Available records
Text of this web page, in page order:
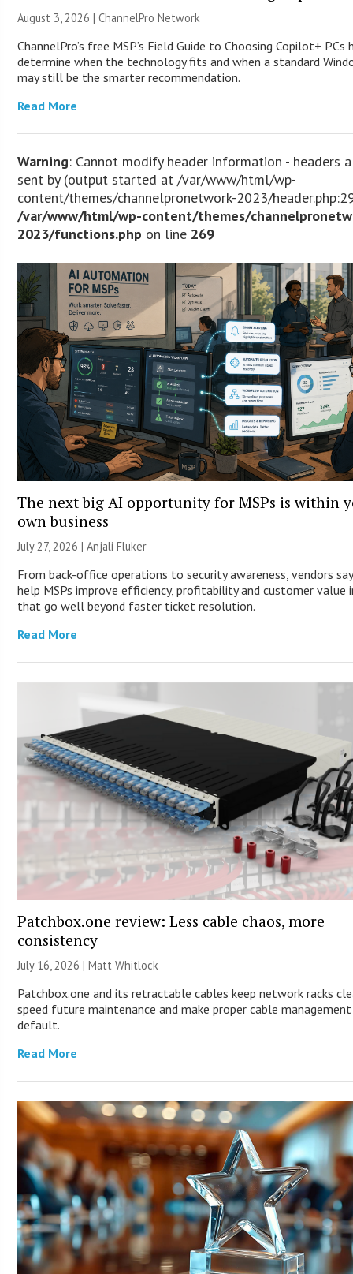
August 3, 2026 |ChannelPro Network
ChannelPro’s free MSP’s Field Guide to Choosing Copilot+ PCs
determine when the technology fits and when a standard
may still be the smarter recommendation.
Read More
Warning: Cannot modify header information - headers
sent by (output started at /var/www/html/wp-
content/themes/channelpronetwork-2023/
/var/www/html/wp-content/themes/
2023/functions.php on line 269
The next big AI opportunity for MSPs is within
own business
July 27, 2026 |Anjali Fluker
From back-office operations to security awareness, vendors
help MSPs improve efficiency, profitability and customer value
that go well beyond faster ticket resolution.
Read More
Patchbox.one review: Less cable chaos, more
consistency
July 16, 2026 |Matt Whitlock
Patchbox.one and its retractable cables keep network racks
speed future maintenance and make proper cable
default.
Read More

--

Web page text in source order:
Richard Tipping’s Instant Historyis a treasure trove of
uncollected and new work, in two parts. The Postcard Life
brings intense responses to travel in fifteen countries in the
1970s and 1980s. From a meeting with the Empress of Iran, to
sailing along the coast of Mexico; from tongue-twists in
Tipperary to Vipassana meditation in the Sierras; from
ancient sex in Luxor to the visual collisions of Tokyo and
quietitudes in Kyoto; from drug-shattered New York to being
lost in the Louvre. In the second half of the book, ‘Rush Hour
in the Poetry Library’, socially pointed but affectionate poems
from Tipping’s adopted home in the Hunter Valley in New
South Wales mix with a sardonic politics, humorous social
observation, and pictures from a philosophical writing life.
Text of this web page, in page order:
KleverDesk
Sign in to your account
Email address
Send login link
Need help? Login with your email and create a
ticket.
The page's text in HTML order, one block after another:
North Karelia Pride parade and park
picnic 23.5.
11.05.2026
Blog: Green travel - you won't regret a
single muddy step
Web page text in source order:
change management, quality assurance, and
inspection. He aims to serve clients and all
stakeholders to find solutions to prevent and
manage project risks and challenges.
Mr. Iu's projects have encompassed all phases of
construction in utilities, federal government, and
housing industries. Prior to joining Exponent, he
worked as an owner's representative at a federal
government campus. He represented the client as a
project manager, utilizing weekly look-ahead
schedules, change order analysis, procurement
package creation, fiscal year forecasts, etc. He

Problem description
An exact copy of the lines above, from the one containing "in the Poetry" down to the one containing "package creation, fiscal" and including both, is the whole answer; retype it and nothing else.

Exercise result
in the Poetry Library’, socially pointed but affectionate poems
from Tipping’s adopted home in the Hunter Valley in New
South Wales mix with a sardonic politics, humorous social
observation, and pictures from a philosophical writing life.
Text of this web page, in page order:
KleverDesk
Sign in to your account
Email address
Send login link
Need help? Login with your email and create a
ticket.
The page's text in HTML order, one block after another:
North Karelia Pride parade and park
picnic 23.5.
11.05.2026
Blog: Green travel - you won't regret a
single muddy step
Web page text in source order:
change management, quality assurance, and
inspection. He aims to serve clients and all
stakeholders to find solutions to prevent and
manage project risks and challenges.
Mr. Iu's projects have encompassed all phases of
construction in utilities, federal government, and
housing industries. Prior to joining Exponent, he
worked as an owner's representative at a federal
government campus. He represented the client as a
project manager, utilizing weekly look-ahead
schedules, change order analysis, procurement
package creation, fiscal year forecasts, etc. He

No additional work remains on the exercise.